Aşırılığın (şiddet içermeyen) bir diğer görünümü, toplumdan kopuş ve soyutlanmadır. Fransa Cumhurbaşkanı, Müslüman toplumları laik cumhuriyetin değerlerini ve gerçekte inkâr etmedikleri kadın-erkek eşitliğini ‘tanımaya’ zorladı! Vatikan sempozyumuna İslam ülkelerinden katılan Müslüman araştırmacıların da gösterdiği üzere ‘nefret, takıntı ve tecrit’ fenomeni Fransa ve Avrupa Kıtası’ndaki Müslümanlar ile sınırlı değildir. Aksine, bir dizi Arap ve İslam ülkesinde mevcuttur. Bazı araştırmacılar bunun baş edilemeyen küreselleşme değişkenlerine bir tepki olduğunu söylediler, bazıları bunun selefilik ve modernite çalışmalarının konusu olduğunu belirttiler.
Peki, araştırmacılar bu tür bir geri çekilmenin şiddete doğru yeni bir ivme yaratacağından korkuyorlar mı?
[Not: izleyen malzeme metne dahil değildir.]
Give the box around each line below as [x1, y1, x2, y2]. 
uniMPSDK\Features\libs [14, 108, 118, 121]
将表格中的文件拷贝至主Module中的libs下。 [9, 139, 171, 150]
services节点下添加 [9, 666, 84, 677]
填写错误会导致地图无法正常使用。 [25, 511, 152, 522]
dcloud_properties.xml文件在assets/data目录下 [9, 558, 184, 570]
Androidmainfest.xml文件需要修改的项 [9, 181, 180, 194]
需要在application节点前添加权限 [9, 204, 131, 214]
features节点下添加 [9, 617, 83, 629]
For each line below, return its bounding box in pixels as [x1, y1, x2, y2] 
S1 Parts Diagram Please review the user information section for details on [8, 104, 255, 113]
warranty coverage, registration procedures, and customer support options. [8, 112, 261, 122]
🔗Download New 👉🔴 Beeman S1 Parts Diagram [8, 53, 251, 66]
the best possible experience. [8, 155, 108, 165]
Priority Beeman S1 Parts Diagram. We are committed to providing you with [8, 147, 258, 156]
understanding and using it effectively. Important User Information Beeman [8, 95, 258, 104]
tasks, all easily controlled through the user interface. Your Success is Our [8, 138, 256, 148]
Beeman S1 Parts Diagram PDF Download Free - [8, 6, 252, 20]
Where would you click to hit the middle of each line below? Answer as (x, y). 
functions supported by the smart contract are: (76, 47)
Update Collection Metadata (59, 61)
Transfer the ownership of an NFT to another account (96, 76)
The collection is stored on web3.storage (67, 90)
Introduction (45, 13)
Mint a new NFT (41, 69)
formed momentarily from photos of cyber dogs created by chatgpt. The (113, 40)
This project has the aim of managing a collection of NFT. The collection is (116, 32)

İki veya üç kişi (aralarında bir de Fransız vardı) bunun korkutucu olmadığını söyledi. Ancak Nahdlatul Ulema Derneği'nin Endonezyalı başkanının belirttiği gibi, bu "çok sayıda eş ve çocuklarını etkileyecek. Müslüman bir toplum olsa bile onları çevrelerindeki toplumdan soyutlayacak veya sorgulatacak. Dini oluşumların Müslümanlar arasında artık popüler olmadığı iddiası doğru değil. Özellikle Suudi Arabistan, Mısır ve Endonezya'da büyük etkileri var. Bu nedenle dini oluşumların son otuz yıllık süreçte elde ettiği ehliyet, -Seyyid Kutub’a göre- ‘duygusal izolasyon’ zorluğunun üstesinden gelinmesine oldukça yardımcı oluyor ve aynı şekilde şiddet yanlısı aşırılığa da kafa tutuyor! Diğer yandan dini kurumların eğitim alanında devletlerle iş birliği yapması ve tüm çocukların izolasyonu, yalnızlığı ve kopuşu önleyecek ortak eğitim ve öğretim programlarıyla yetiştirilmeleri gerekiyor.
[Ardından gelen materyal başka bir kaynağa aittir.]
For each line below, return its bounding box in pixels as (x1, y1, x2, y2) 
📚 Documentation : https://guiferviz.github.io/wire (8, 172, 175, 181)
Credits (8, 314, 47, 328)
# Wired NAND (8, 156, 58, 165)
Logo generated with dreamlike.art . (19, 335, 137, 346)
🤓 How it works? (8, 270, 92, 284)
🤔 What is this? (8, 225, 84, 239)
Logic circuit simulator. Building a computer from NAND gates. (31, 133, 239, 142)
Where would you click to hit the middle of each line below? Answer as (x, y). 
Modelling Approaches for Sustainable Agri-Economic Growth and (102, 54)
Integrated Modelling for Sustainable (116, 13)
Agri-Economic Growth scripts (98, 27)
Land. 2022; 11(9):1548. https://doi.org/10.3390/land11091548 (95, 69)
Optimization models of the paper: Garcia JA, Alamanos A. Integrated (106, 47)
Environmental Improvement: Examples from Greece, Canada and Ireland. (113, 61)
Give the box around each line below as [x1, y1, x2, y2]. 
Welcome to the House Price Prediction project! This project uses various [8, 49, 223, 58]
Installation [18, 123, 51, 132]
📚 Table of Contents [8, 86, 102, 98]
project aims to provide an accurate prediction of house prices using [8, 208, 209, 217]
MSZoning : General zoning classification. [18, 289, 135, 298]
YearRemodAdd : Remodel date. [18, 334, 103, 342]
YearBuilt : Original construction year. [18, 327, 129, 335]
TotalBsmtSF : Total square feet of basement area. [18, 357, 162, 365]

Papalık Enstitüsü Başkanı iki tür aşırılıktan söz etti: Kamuya güçlü bir şekilde müdahale eden radikalizm ve kutsal kitaplara harfi harfine dönüşe odaklanan fundamentalizm (köktendincilik). Radikaller şiddete başvururken, köktendinciler metnin görünüşünü esas alıp duygusal ve bilinçsiz bir izolasyona sürüklendi. Dünya, her ne kadar kamusal alandaki doğrudan etkileri dolayısıyla radikallerle ilgilense de radikallerin düşüşünden sonra etkisi artan köktendinciliğe daha fazla dikkat edilmesi gerekiyor. Bu bağlamda diğer dinlerin yanı sıra İbrahimi dinlerin dini kurumları arasında iş birliği yapılması gerekiyor. Houston Katolik Piskoposu'nun Mindanao Adası’ndan bir Cizvit keşişin ve Muhammediyye Âlimler Birliği Genel Sekreteri Dr. Ahmed Abbadi’nin sunumlarında da gösterilen örnek buydu.